Collation, or bringing into hotchpot, was only introduced as a remedy for preserving an equality amongst brothers and sisters, and concerns only the division of the legitim betwixt them, but has no effect upon the extent of that legitim, nor upon the extent of the dead's part, or the widow's share. The right to the legitim is not a succession but a division arising upon the death of the father, and exactly of the same nature with the third due to the widow; and supposing the widow should by the marriage have a particular sum settled to be paid her upon the death of her husband, she will not be obliged to bring that into hotchpot, or impute it pro tanto; no more ought the children what is provided for them. Especially since the provision by the marriage-articles in favours of the respondents is to be considered as a debt, and as such is to be paid before any division can be made, for the division operates only upon the residue of the personal estate after all debts paid, and if they are creditors they ought not to impute; and of the same opinion is Sir George Mackenzie, for he says, If children get bonds of provision from their father, they are not thereby excluded from their legitim, nor are they obliged to collate these bonds of provision, and to impute them as a part of their portion natural, but they have right to them as mere
Page: 600↓
Judgment, 7 March 1726–7
After hearing counsel, It is ordered and adjudged, that the interlocutory sentence of the Lord Ordinary of the 17 th of July 1725, and the affirmance thereof be affirmed; and it is further ordered and adjudged, that so much of the interlocutory sentence of the 18 th of January 1726 as appoints only a bipartite division betwixt the children's legitim and the deceased's part by equal portions be affirmed; but that the other part of the same interlocutory sentence whereby the Lords of Session, found “ That the provisions in the deceased's contract of marriage in favour of the children, the plaintiffs, must come off the whole head of the executry as a debt” be reversed: and it is also ordered and adjudged, that the interlocutory sentence of the 8 th of February 1726 be affirmed; and it is hereby further ordered and adjudged, that the respondents have their full legitim as to the demands of the 60,000 merks, or any part thereof that may become due by the marriage-contract, when the same shall become due and be demanded; that then what shall have been received on the account of the legitim shall be accounted and imputed as payment pro tanto of the marriage contract.
Counsel: For Appellant,
P. Yorke.
Dun.
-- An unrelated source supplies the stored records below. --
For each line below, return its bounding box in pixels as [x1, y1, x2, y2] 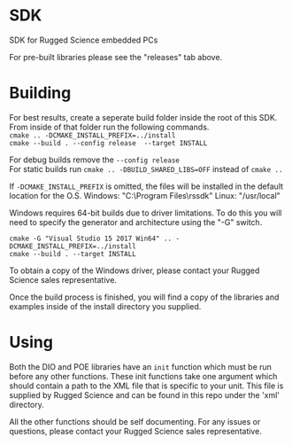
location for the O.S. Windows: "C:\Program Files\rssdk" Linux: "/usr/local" [9, 190, 280, 200]
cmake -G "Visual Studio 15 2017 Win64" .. [9, 234, 173, 243]
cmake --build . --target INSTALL [9, 249, 137, 258]
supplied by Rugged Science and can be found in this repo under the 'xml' [9, 389, 280, 400]
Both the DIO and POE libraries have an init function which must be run [9, 361, 273, 372]
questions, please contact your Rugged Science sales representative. [9, 425, 263, 436]
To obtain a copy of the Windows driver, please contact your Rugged [9, 265, 260, 276]
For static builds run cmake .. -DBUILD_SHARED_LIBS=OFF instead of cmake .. [9, 163, 283, 174]
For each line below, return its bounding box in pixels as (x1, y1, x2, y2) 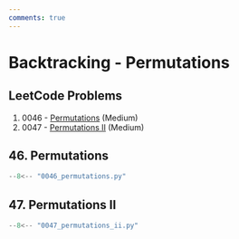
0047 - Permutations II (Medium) (21, 121, 145, 132)
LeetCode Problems (8, 88, 123, 104)
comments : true (8, 13, 66, 23)
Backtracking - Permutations (8, 52, 230, 72)
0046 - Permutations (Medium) (21, 112, 139, 123)
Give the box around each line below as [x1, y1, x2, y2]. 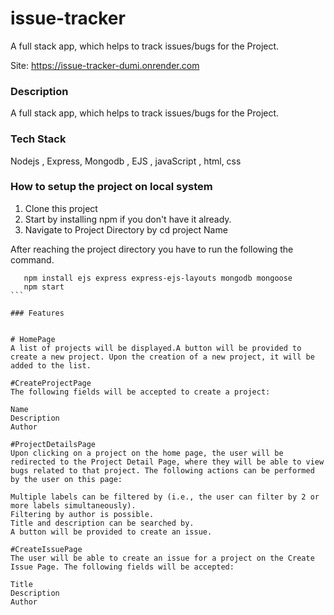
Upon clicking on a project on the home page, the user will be [10, 448, 284, 458]
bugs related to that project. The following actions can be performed [10, 465, 315, 476]
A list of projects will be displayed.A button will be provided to [10, 343, 302, 353]
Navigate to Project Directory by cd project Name [24, 223, 228, 236]
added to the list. [10, 360, 92, 371]
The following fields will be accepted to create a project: [10, 387, 271, 397]
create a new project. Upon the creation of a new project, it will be [10, 352, 315, 362]
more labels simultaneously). [10, 500, 137, 511]
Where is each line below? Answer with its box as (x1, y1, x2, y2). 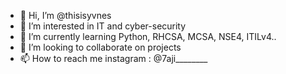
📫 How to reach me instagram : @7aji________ (19, 53, 208, 64)
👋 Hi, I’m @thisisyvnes (19, 10, 112, 21)
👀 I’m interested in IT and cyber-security (19, 20, 187, 32)
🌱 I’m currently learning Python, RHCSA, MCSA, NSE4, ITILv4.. (19, 31, 277, 42)
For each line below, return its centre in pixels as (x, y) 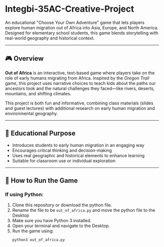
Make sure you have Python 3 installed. (52, 221)
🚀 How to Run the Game (41, 180)
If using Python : (24, 194)
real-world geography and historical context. (50, 38)
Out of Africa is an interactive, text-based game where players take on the (80, 73)
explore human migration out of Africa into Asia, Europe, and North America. (82, 27)
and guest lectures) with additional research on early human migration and (80, 108)
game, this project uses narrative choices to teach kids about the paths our (81, 83)
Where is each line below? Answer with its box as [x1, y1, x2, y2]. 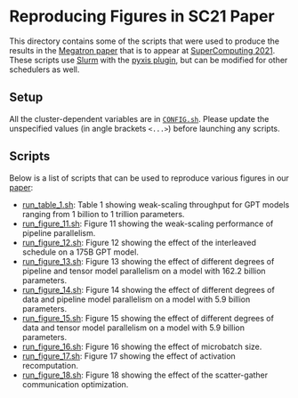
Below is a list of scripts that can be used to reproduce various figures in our [9, 172, 289, 183]
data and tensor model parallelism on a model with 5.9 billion [21, 322, 245, 333]
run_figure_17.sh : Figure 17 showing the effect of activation [21, 350, 236, 361]
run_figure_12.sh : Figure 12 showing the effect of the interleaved [21, 237, 256, 248]
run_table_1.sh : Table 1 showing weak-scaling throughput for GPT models [21, 199, 290, 210]
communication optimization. [21, 378, 129, 389]
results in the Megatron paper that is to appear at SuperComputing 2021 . [9, 45, 276, 55]
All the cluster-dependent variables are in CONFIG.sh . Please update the [9, 113, 270, 124]
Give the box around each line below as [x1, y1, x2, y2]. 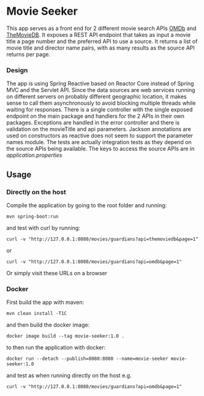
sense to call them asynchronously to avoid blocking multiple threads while [6, 99, 196, 107]
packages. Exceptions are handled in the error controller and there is [6, 119, 179, 126]
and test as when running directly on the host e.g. [6, 372, 132, 379]
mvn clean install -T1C [6, 311, 67, 317]
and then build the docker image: [6, 321, 90, 329]
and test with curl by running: [6, 224, 81, 231]
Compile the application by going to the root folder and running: [6, 201, 167, 209]
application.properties [6, 151, 62, 159]
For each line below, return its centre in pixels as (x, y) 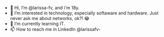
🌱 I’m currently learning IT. (38, 23)
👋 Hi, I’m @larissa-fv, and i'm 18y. (45, 8)
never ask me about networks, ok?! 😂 (50, 18)
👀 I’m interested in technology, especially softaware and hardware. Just (84, 13)
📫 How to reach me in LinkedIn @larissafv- (55, 29)
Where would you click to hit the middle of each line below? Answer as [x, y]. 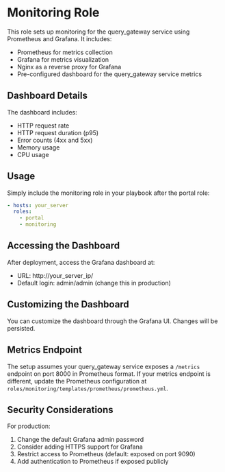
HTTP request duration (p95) [58, 132]
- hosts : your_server [38, 205]
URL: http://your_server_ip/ [55, 275]
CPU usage [33, 154]
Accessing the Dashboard [64, 246]
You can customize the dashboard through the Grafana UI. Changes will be [112, 321]
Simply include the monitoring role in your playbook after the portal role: [108, 193]
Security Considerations [61, 410]
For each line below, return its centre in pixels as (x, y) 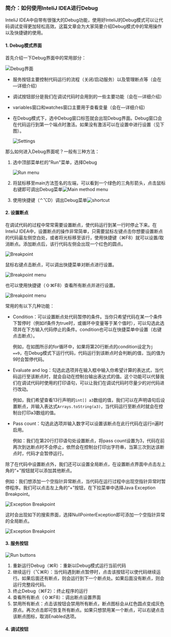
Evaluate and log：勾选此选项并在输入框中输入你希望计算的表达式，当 (86, 370)
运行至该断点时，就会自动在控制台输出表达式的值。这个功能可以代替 (89, 376)
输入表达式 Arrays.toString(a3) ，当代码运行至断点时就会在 (97, 406)
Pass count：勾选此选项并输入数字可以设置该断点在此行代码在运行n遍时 (88, 423)
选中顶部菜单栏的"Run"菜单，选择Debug (55, 162)
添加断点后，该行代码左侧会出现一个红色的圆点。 (74, 244)
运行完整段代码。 (31, 584)
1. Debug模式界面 (24, 45)
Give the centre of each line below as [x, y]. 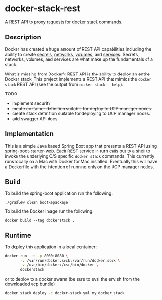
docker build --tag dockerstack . [40, 220]
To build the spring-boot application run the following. [59, 193]
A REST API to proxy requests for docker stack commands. [64, 22]
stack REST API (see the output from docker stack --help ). [64, 84]
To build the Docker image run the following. [49, 211]
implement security [31, 103]
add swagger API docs [35, 119]
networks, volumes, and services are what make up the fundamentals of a [79, 59]
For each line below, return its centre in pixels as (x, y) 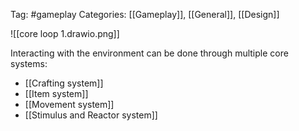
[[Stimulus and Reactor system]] (91, 115)
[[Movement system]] (69, 104)
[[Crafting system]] (64, 83)
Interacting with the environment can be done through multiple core (149, 53)
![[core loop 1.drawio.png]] (65, 33)
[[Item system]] (56, 93)
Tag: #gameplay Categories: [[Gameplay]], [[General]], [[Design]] (145, 14)

Forbes.
For Respondents,
C. Talbot.
Will. Hamilton.
That part of the judgment here reversed, relative to the children's provisions being taken off the whole head of the executry as a debt, is given as an existing precedent by Lord Kaims in his Decisions. I do not find this stated in the Dictionary, or in Bankton or Erskine; but the judgment of the House of Lords seems directly contrary to the doctrine laid down in Erskine, B. 3. Tit. 9. § 22. on this point, supported by two decisions, Dickson, 19th June 1678, and Murray, 16th July 1678.
This case agrees more with the decision in the important case of Hog and Lashley, in the House of Lords, 7th May 1792, than the case of Allardyce v. Smart here mentioned does. The pre sent, however, is not upon points precisely similar to those in these other cases.